SOURCE MATERIAL: Begin

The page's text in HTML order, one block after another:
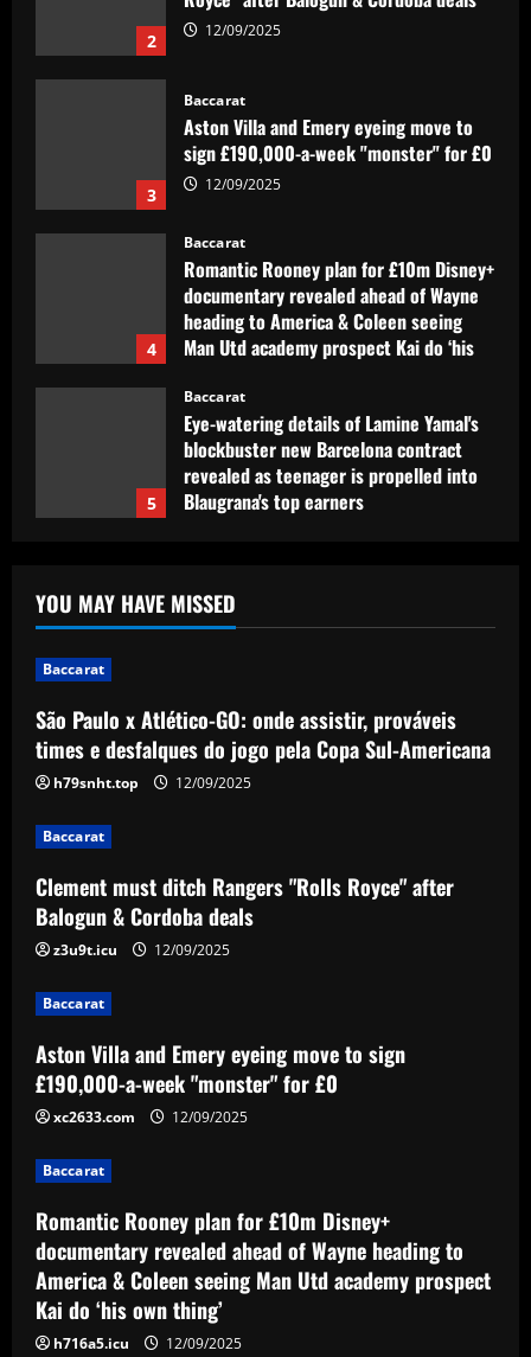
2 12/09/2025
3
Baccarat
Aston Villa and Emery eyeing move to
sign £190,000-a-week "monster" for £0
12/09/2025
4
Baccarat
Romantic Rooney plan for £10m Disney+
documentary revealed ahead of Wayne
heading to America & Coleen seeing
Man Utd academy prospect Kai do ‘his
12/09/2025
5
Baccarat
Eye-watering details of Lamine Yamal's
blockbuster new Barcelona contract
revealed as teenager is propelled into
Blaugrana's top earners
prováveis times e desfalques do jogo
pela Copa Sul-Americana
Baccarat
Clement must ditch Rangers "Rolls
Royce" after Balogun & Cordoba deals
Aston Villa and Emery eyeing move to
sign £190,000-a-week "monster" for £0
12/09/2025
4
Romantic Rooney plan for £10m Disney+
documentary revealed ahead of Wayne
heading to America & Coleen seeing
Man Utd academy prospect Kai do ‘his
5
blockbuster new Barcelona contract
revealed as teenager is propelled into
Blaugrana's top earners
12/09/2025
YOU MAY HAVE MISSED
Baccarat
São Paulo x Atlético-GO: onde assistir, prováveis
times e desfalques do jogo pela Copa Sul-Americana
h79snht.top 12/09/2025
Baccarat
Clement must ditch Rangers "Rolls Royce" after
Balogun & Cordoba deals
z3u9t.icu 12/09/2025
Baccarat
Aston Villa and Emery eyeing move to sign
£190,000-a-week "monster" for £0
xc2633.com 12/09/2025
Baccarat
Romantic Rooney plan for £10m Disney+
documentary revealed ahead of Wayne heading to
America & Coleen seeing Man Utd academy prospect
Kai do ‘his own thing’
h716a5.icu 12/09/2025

SOURCE MATERIAL: End
SOURCE MATERIAL: Begin

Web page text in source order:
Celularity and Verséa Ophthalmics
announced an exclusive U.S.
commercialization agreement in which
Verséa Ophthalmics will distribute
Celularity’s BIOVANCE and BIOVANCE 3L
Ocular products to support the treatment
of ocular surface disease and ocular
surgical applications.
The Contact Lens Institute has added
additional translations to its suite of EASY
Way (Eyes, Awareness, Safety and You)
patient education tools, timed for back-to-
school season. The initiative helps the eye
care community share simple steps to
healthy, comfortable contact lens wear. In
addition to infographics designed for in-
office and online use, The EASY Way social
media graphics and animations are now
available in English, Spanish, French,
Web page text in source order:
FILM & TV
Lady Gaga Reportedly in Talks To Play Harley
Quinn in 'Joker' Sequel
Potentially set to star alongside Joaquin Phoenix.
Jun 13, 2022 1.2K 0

SOURCE MATERIAL: End
SOURCE MATERIAL: Begin

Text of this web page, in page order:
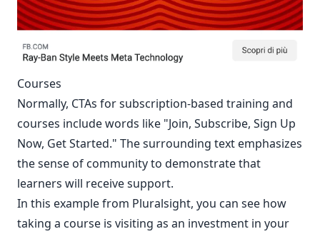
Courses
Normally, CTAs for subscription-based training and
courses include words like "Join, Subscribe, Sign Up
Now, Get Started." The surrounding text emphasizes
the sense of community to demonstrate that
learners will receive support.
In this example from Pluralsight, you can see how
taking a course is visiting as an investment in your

SOURCE MATERIAL: End

Each line of the listing that includes the word "prováveis" should be copied out.

prováveis times e desfalques do jogo
São Paulo x Atlético-GO: onde assistir, prováveis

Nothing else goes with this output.